(Dataset entries)
>>
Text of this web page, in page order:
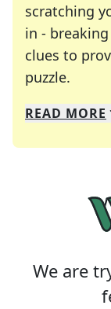
scratching
in -
clues to
puzzle.
We
Whether
READ MORE
We are
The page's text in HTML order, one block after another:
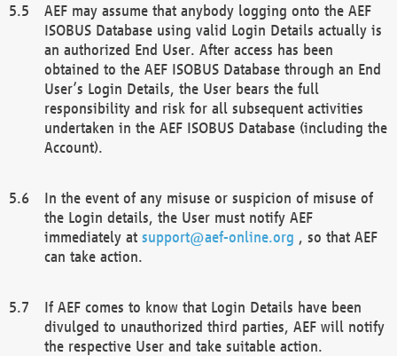
AEF may assume that anybody logging onto the AEF
ISOBUS Database using valid Login Details actually is
an authorized End User. After access has been
obtained to the AEF ISOBUS Database through an End
User’s Login Details, the User bears the full
responsibility and risk for all subsequent activities
undertaken in the AEF ISOBUS Database (including the
Account).
In the event of any misuse or suspicion of misuse of
the Login details, the User must notify AEF
immediately at support@aef-online.org , so that AEF
can take action.
If AEF comes to know that Login Details have been
divulged to unauthorized third parties, AEF will notify
the respective User and take suitable action.
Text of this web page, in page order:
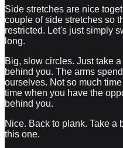
Side stretches are nice
couple of side stretches so
restricted. Let's just simply
long.
Big, slow circles. Just take
behind you. The arms
ourselves. Not so much
time when you have the
behind you.
Nice. Back to plank. Take a
this one.
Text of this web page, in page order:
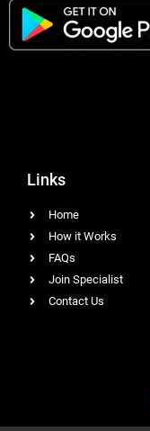
Links
Home
How it Works
FAQs
Join Specialist
Contact Us
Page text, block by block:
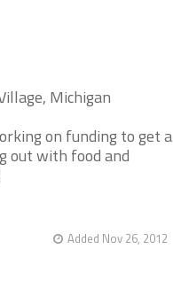
Michigan
on funding to get a
out with food and
Added Nov 26, 2012
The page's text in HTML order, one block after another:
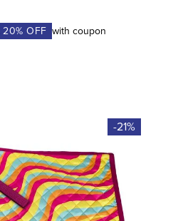
20% OFF with coupon
-21%
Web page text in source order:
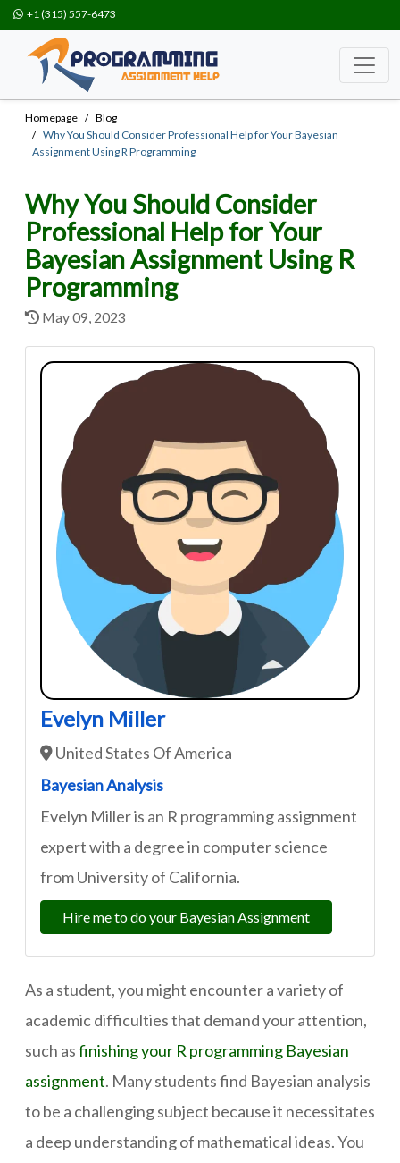
+1 (315) 557-6473
Homepage
Blog
Why You Should Consider Professional Help for Your Bayesian
Assignment Using R Programming
Why You Should Consider
Professional Help for Your
Bayesian Assignment Using R
Programming
May 09, 2023
Evelyn Miller
United States Of America
Bayesian Analysis
Evelyn Miller is an R programming assignment
expert with a degree in computer science
from University of California.
Hire me to do your Bayesian Assignment
As a student, you might encounter a variety of
academic difficulties that demand your attention,
such asfinishing your R programming Bayesian
assignment. Many students find Bayesian analysis
to be a challenging subject because it necessitates
a deep understanding of mathematical ideas. You
<<
**What the task asks**
Your output must match the records word for word, apart from the images, which are left out.

**Written answer**
Text of this web page, in page order:
scratching
in -
clues to
puzzle.
We
Whether
READ MORE
We are
The page's text in HTML order, one block after another:
AEF may assume that anybody logging onto the AEF
ISOBUS Database using valid Login Details actually is
an authorized End User. After access has been
obtained to the AEF ISOBUS Database through an End
User’s Login Details, the User bears the full
responsibility and risk for all subsequent activities
undertaken in the AEF ISOBUS Database (including the
Account).
In the event of any misuse or suspicion of misuse of
the Login details, the User must notify AEF
immediately at support@aef-online.org , so that AEF
can take action.
If AEF comes to know that Login Details have been
divulged to unauthorized third parties, AEF will notify
the respective User and take suitable action.
Text of this web page, in page order:
Side stretches are nice
couple of side stretches so
restricted. Let's just simply
long.
Big, slow circles. Just take
behind you. The arms
ourselves. Not so much
time when you have the
behind you.
Nice. Back to plank. Take a
this one.
Text of this web page, in page order:
Links
Home
How it Works
FAQs
Join Specialist
Contact Us
Page text, block by block:
Michigan
on funding to get a
out with food and
Added Nov 26, 2012
The page's text in HTML order, one block after another:
20% OFF with coupon
-21%
Web page text in source order:
+1 (315) 557-6473
Homepage
Blog
Why You Should Consider Professional Help for Your Bayesian
Assignment Using R Programming
Why You Should Consider
Professional Help for Your
Bayesian Assignment Using R
Programming
May 09, 2023
Evelyn Miller
United States Of America
Bayesian Analysis
Evelyn Miller is an R programming assignment
expert with a degree in computer science
from University of California.
Hire me to do your Bayesian Assignment
As a student, you might encounter a variety of
academic difficulties that demand your attention,
such asfinishing your R programming Bayesian
assignment. Many students find Bayesian analysis
to be a challenging subject because it necessitates
a deep understanding of mathematical ideas. You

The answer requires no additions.